Thursday: Despite selling more than 500,000 vehicles in the US for the first time since 2020, Ford Motor Co.’s (F US) quarterly revenue could grow at its slowest pace in more than a year, weighed down by a price war in the electric-vehicle market. Revenue per unit likely fell by 3% in the quarter, the first drop in three years. Ford recently cut prices for its Mustang Mach-e for the second time this year, and has also slashed prices for the electric version of its best-selling F-150 truck. Management’s recent cost-cutting efforts, including workforce cuts, may also come into focus in its postmarket report.

  • McDonald’s Corp. (MCD US) same-store sales growth is seen slowing to 9%, from 13% in the previous quarter, with US consumer sentiment remaining tepid. Still, the lifting of pandemic curbs in China should boost the fast-food chain’s international same-store sales. Investors may also seek clarity on a Bloomberg report that Carlyle Group and Trustar Capital are seeking a partial exit from McDonald’s operations in Hong Kong and mainland China.
  • Double-digit overseas volume growth likely drove a 12% expansion in Mastercard Inc.’s (MA US) quarterly revenue despite a slump in US consumer spending. A global travel rebound, led by Asia, could continue to offset weakness in the US, with a cheaper dollar possibly strengthening Mastercard’s overseas revenue and volume gains in the second half of the year, BI says.
  • Intel Corp. (INTC US) is set to report its sixth straight quarter of falling revenue, with a decline of 22% year-over-year. Capital spending to expand foundry capacity will position the company for long-term growth but, coupled with declining sales, keep its post-dividend cash-flow negative over the next 18 months, BI notes.

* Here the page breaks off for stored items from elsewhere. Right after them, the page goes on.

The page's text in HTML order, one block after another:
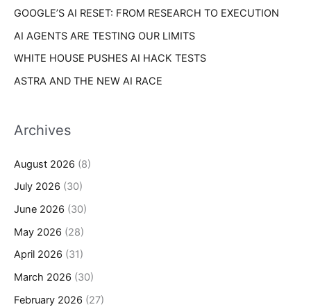
GOOGLE’S AI RESET: FROM RESEARCH TO EXECUTION
AI AGENTS ARE TESTING OUR LIMITS
WHITE HOUSE PUSHES AI HACK TESTS
ASTRA AND THE NEW AI RACE
Archives
August 2026 (8)
July 2026 (30)
June 2026 (30)
May 2026 (28)
April 2026 (31)
March 2026 (30)
February 2026 (27)
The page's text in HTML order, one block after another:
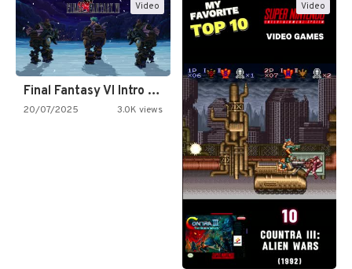
Video
Final Fantasy VI Intro Pixel…
20/07/2025 3.0K views
Video
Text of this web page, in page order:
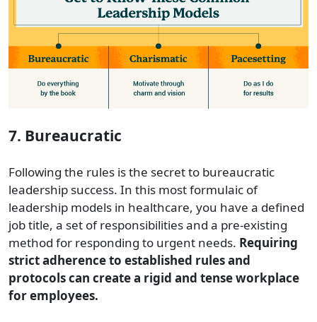
7. Bureaucratic
Following the rules is the secret to bureaucratic
leadership success. In this most formulaic of
leadership models in healthcare, you have a defined
job title, a set of responsibilities and a pre-existing
method for responding to urgent needs. Requiring
strict adherence to established rules and
protocols can create a rigid and tense workplace
for employees.
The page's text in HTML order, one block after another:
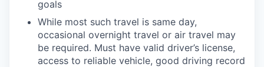
goals
While most such travel is same day,
occasional overnight travel or air travel may
be required. Must have valid driver’s license,
access to reliable vehicle, good driving record

Friday: Chevron Corp.’s reported better-than-expected earnings this weekend helped it sustain its record capital return program, and set the stage for Exxon Mobil Corp.’s (XOM US) pre-market results. Earnings for Exxon are forecast to fall at a similar rate as Chevron’s 48% drop, but that shouldn’t deter its share buyback program. Questions remain about the funds for the share repurchases, as Exxon’s free cash flow will only cover about half the buyback amount if it keeps pace with the first quarter, BI said. 

  • Procter & Gamble Co. (PG US) is poised to report quarterly organic revenue growth of around 7% for its beauty and grooming businesses, and the company is positioned to gain market share thanks its broad range of products and prices, BI says. P&G should also have an easier time budgeting for innovation and execution, with peak inflation past.